# Task to carry out
Without the images, print every line of the material below exactly as given.
━━━━
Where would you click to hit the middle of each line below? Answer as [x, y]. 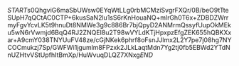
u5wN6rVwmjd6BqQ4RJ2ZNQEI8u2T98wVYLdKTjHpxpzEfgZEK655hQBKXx [119, 32]
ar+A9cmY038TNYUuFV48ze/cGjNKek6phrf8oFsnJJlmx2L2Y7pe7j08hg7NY [119, 40]
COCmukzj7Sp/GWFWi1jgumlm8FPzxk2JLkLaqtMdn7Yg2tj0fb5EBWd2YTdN [119, 47]
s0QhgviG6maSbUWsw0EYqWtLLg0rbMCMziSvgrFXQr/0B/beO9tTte [128, 10]
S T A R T [17, 10]
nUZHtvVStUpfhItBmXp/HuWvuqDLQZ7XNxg [74, 55]
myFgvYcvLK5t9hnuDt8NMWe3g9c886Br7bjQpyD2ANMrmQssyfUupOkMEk [119, 25]
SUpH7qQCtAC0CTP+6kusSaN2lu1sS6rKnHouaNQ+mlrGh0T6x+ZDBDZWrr [118, 18]
━━━━
# Task solution
Where would you click to hit the middle of each line below? Answer as [x, y]. 
u5wN6rVwmjd6BqQ4RJ2ZNQEI8u2T98wVYLdKTjHpxpzEfgZEK655hQBKXx [119, 32]
ar+A9cmY038TNYUuFV48ze/cGjNKek6phrf8oFsnJJlmx2L2Y7pe7j08hg7NY [119, 40]
COCmukzj7Sp/GWFWi1jgumlm8FPzxk2JLkLaqtMdn7Yg2tj0fb5EBWd2YTdN [119, 47]
s0QhgviG6maSbUWsw0EYqWtLLg0rbMCMziSvgrFXQr/0B/beO9tTte [128, 10]
S T A R T [17, 10]
nUZHtvVStUpfhItBmXp/HuWvuqDLQZ7XNxg [74, 55]
myFgvYcvLK5t9hnuDt8NMWe3g9c886Br7bjQpyD2ANMrmQssyfUupOkMEk [119, 25]
SUpH7qQCtAC0CTP+6kusSaN2lu1sS6rKnHouaNQ+mlrGh0T6x+ZDBDZWrr [118, 18]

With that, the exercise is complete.